Pictures excluded, reproduce exactly the lines below from the one with "Where is each" through the one with "temperature", both included.

# SUPPLIED MATERIAL
--- START ---

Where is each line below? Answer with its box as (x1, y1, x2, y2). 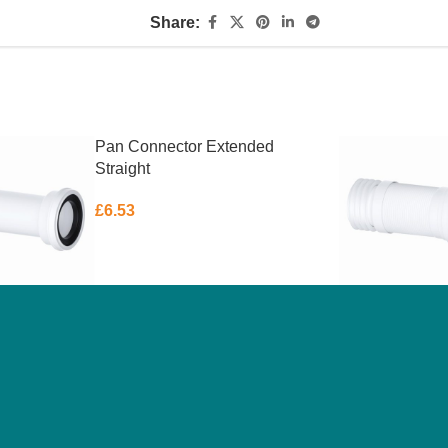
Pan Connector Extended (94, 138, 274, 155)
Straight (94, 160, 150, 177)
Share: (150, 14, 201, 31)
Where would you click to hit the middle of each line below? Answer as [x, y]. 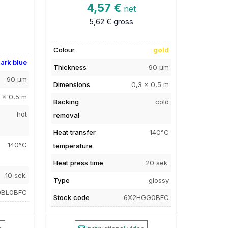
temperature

--- END ---
--- START ---

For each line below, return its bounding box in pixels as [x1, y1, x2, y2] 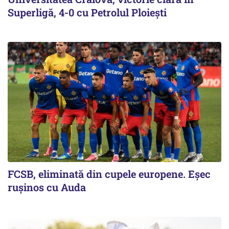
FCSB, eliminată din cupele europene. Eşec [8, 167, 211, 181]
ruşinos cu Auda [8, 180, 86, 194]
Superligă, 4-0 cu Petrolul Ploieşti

--- END ---

# OUTPUT BELOW
Where is each line below? Answer with its box as (x1, y1, x2, y2). 
Pan Connector Extended (94, 138, 274, 155)
Straight (94, 160, 150, 177)
Share: (150, 14, 201, 31)
Where would you click to hit the middle of each line below? Answer as [x, y]. 
temperature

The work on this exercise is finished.